Deconstruction Time

Napoleon 111, by Jean Hippolyte Flandrin, credit wikipedia

Deconstruction Time

Don H Doyle, The Age of Reconstruction; How Lincoln’s New Birth of Freedom Remade the World, Don H Doyle, Princeton University Press, Princeton & Oxford, 2024, hb, 369pp, reviewed by Leslie Jones

In Garibaldi, Invention of a Hero, Lucy Riall recalls how nuns in a Sicilian convent in 1860 became so excited by Garibaldi’s “resemblance to ‘our Lord’ that they queued up to kiss him on the lips”.[i] As Professor Doyle observes, “secular heroes in the nineteenth century”, especially those who were ‘martyred’, attracted a quasi- religious devotion and sense of obligation from their admirers.[ii] Thus, news of Lincoln’s assassination (quickly spread by telegraph networks, “the internet of its day”) turned him into “a global hero and martyr to the cause of human freedom”.[iii] In due course, messages of condolence poured into US diplomatic outposts from around the world. Secretary of State William H Seward subsequently published a selection of these missives in Tributes of the Nations to Abraham Lincoln (1867), “a handsome large-format leather-bound volume” sent to  members of Congress and various foreign governments. Seward considered this document a useful adjunct of American foreign policy.
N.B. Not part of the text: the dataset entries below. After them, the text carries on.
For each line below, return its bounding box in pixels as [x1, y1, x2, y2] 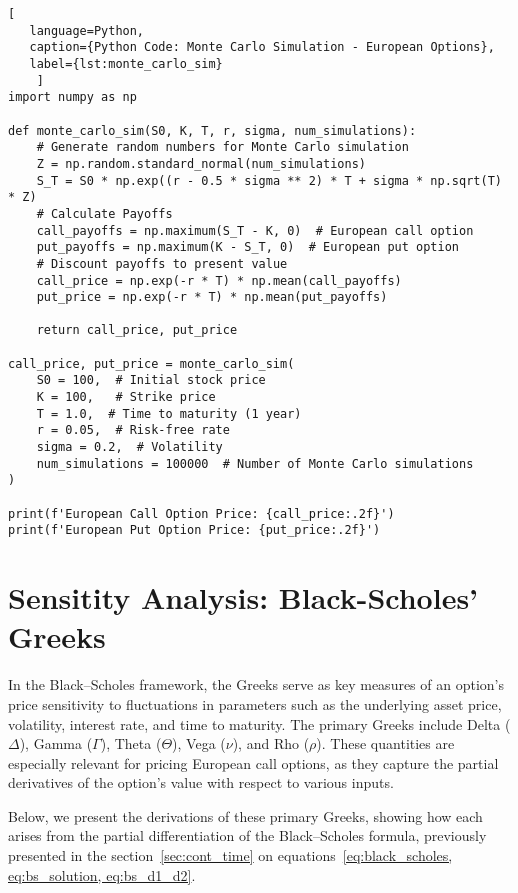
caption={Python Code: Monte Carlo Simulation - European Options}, [29, 40, 495, 55]
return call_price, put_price [36, 323, 238, 338]
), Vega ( [172, 733, 226, 754]
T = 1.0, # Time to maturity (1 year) [36, 406, 302, 421]
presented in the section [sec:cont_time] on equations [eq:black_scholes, [8, 845, 453, 866]
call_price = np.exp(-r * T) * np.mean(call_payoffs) [36, 273, 402, 288]
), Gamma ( [19, 733, 93, 754]
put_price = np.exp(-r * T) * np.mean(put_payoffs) [36, 290, 388, 305]

One of the letters in the State Department’s Tributes was signed by Parisian journalist Sainte-Suzanne Melvil-Bloncourt and 150 of his fellow Guadeloupeans. Melvil-Bloncourt was of mixed-race and a veteran abolitionist. The Emancipation Proclamation of 1863 and the subsequent Union victory in the Civil War revived the anti-slavery movement. The Comité Français d’émancipation was established in early 1865. Its target now was “the remaining bastions of slavery in the empires of Brazil and Spain”. [iv] In Cuba, which had remained loyal to Spain, “white fears of black domination sustained slavery”, [v] the basis of the lucrative sugar plantation system. Enslaved Afro-Cubans looked to Lincoln as a potential liberator. The Emancipation Declaration and the defeat of the Confederacy “cast a heavy shadow”[vi] over slavery in Cuba. Seward’s adhesion in 1862 to Britain’s campaign to suppress the slave trade led inexorably to its extinction.
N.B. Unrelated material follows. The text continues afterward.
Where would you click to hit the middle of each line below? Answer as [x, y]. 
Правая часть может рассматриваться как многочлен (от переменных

The American Civil War enabled Napoleon 111 to conquer Mexico and install Maximilian as Emperor as part of his Grand Design (or gran pensée) to promote French military and commercial influence in central America. In an 1864 article ‘The Key of a Continent’, Massachusetts clergyman Joshua Leavitt (author of The Monroe Doctrine) surmised that Napoleon’s ultimate objective was “to make France the master of global commerce by building a canal across Mexico or central America…” Opposing republicanism and upholding the influence of the Catholic Church and of conservative landed interests was central to this policy. But the victory of the North sealed the fate of these ambitious plans.

Napoleon’s ultimately abortive intervention in Mexico was a godsend for the French left. Maximilian, a member of the House of Habsburg-Lorraine and the brother of Emperor Franz Joseph 1 of Austria, was executed on June 19th,1867. Many of Europe’s reigning princes were related to Maximilian and had gathered in Paris at the Exposition Universelle, intended as a showcase of the revival of Bonapartism. The New York Times reported that the execution of Maximilian “hangs like a black cloud over all these splendours of royalty”.
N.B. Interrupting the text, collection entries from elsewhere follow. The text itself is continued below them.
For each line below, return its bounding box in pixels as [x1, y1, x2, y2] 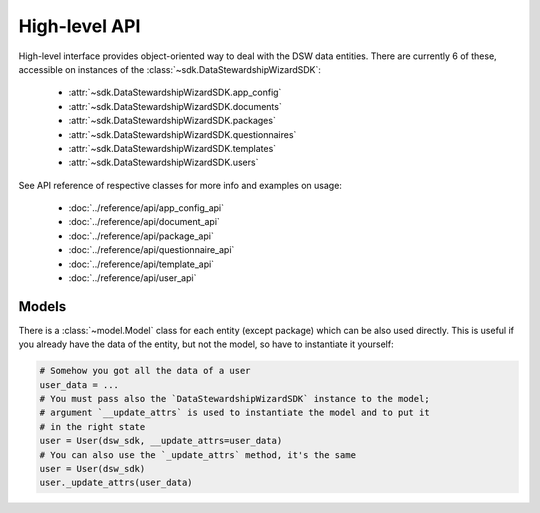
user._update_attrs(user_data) [39, 477, 194, 489]
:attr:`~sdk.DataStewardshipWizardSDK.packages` [68, 115, 277, 127]
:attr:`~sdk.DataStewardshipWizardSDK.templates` [68, 142, 277, 154]
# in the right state [39, 421, 146, 432]
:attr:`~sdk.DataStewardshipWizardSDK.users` [68, 156, 259, 169]
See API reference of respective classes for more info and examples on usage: [18, 179, 342, 191]
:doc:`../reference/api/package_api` [68, 230, 214, 242]
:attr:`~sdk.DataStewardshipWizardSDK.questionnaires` [68, 128, 297, 140]
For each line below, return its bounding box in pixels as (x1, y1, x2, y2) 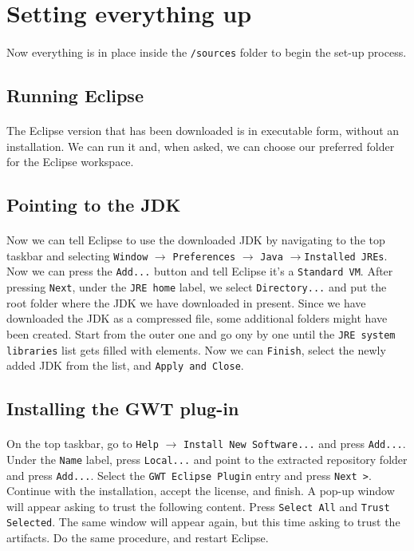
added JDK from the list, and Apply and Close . (6, 357, 244, 374)
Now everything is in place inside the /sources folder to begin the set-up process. (6, 43, 407, 60)
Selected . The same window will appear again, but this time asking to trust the (6, 513, 400, 530)
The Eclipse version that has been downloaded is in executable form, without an (6, 122, 400, 138)
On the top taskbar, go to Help (6, 435, 159, 452)
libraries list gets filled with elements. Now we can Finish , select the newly (6, 341, 386, 358)
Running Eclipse (6, 83, 144, 108)
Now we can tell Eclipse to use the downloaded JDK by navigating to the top (6, 232, 385, 248)

Execution of Maximilian, Edouard Manet, credit Wikipedia

The French Empire’s internal critics, such as Adolphe Thiers, attributed Maximilian’s downfall to Napoleon 111’s “personal government”. The introduction of the ‘Liberal Empire’ was a belated attempt to buy time for the dynasty. But the new press law engendered a plethora of often critical new journals like Rappel, Tribune and Réforme. Public meetings were now permitted and at one such meeting, Édouard Laboulaye made invidious comparisons between the American republic and the Second Empire. Américomanie, eulogising Lincoln, was prevalent in French republican circles at this juncture. The radical journalist Edouard Portalis, author of Les États Unis, le self-governement et le césarisme, who had travelled extensively in the US, depicted  democracy as a motor of progress. Georges Clemenceau, likewise, wrote a pseudonymous column entitled Nouvelles des États-Unis for the republican Parisian paper Le Temps. Clemenceau had participated in a demonstration in Paris following Lincoln’s demise. The demonstrators presented an address to John Bigelow, US minister to France, at the US legation. It called for the establishment of a “true democracy”. Clemenceau considered the impeachment of President Andrew Johnson, in 1868, as “unimaginable in France at that time” and a model for how to deal with “a tyrannical head of state”. [vii] Historian Jules Michelet, in similar vein, saw America as “…the pride, the hope, the salvation of the world…”. [viii]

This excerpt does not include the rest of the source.